Estonia country profile

A small and heavily forested country, Estonia is the most northerly of the three former Soviet Baltic republics.

Not much more than a decade after it regained its independence following the collapse of the USSR, the republic was welcomed as an EU member in May 2004. The move came just weeks after it joined Nato.

These historic developments would have been extremely hard to imagine in not-so-distant Soviet times.

Estonia was part of the Russian empire until 1918 when it proclaimed its independence. Russia recognised it as an independent state under the 1920 Treaty of Tartu.

During the two decades that followed it tried to assert its identity as a nation squeezed between the rise of Nazism in Germany and the dominion of Stalin in the USSR.

After a pact between Hitler and Stalin, Soviet troops arrived in 1940 and Estonia was absorbed into the Soviet Union. Nazi forces pushed the Soviets out in 1941 but the Red Army returned in 1944 and remained for half a century.

The rapidly expanding Soviet planned economy brought hundreds of thousands of Soviet immigrants to Estonia, causing widespread fear among Estonians that their national identity would eventually vanish.

Russians account for up to a third of the population.

The legacy of the Soviet years has left a mark which the country carries with it into its EU era: Many Russian-speakers complain of discrimination, saying strict language laws make it hard to get jobs or citizenship without proficiency in Estonian. Some Russian-speakers who were born in Estonia are either unable or unwilling to become citizens because of the language requirements.

After a decade of negotiations, Estonia and Russia signed a treaty defining the border between the two countries in May 2005. The Estonian parliament ratified it soon afterwards but only after it had introduced reference to Soviet occupation. Moscow reacted by pulling out of the treaty and saying talks would have to start afresh.

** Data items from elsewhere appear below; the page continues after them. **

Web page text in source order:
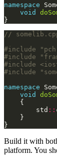
namespace
void
}
#include
#include
#include
#include
namespace
void
        std
::
}
Build it with
platform. You
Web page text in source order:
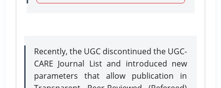
Recently, the UGC discontinued the UGC-
CARE Journal List and introduced new
parameters that allow publication in
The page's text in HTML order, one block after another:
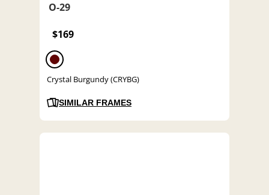
O-29
$169
Crystal Burgundy (CRYBG)
SIMILAR FRAMES

The Estonian language is closely related to Finnish but not to the languages of either of the other Baltic republics, Latvia and Lithuania, or to Russian. The country has unique traditions in folk song and verse, traditions which have had to be strong to survive the many centuries of domination by foreign countries.

Estonia enjoyed an investment boom following EU accession, but in 2008 its economy was badly hit by the global financial crisis.

The government adopted tough austerity measures and won plaudits for getting the economy back into shape ahead of entry to the European single currency in January 2011.